Myślę: "nie ma sensu nawet próbować, jedyne co mogą ujrzeć me oczy to efektowne kretobicie. RWD nie

słynie z odporności na wiatr. A do tego sterowanie tylko kierunkiem i wysokością... bieda panie,

bieda. Ale z drugiej strony, tyyyle się naczekałem, hmm... nie, nie odpuszczę!"

 

Odpaliłem radio, podpiąłem pakiet, zakładam skrzydełko mocowane na 4 gumki recepturki.

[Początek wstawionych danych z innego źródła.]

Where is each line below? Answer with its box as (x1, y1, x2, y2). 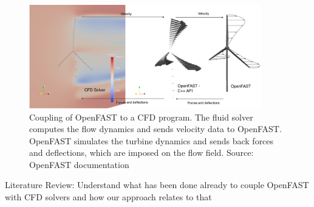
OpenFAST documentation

Ok, jestem redi. Trzymam RWDziaka gotowego do rzutu, ale czuję jak mi nim targa w dłoni.

I kolejna chwila zwątpienia - jak nic rzuci nim o glebę i tyle sobie mysza polatała.

Nie zdążyłem przetrawić tej myśli, gdy wiatr poderwał mi skrzydło z prawej strony.

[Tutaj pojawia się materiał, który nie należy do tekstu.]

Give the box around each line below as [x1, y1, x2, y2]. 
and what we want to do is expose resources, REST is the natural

Pękła jedna gumka, po niej trzy pozostałe wystrzeliły gdzieś w krzaki. a płacik fiuuu... 20 m

dalej. Więc idę po to skrzydło, a ono chyc, chyc i sobie skacze od krzaka do krzaka, a ja

biegam za nim, z aparaturą na szyi, jak kojot za strusiem.

No nic, zdyszany wracam do auta z wrednym płatem w dłoni. Myślę: "O nie, w ten sposób mnie nie

zniechęcisz, decyzję podjąłem, więc polecę."

Biorę zapasowe gumki. Mam tylko cztery, bo nie przewidziałem takiego obrotu sprawy. Zresztą

drugiego pakietu też nie zabrałem, ale jak się zaraz okaże nie będzie mi potrzebny.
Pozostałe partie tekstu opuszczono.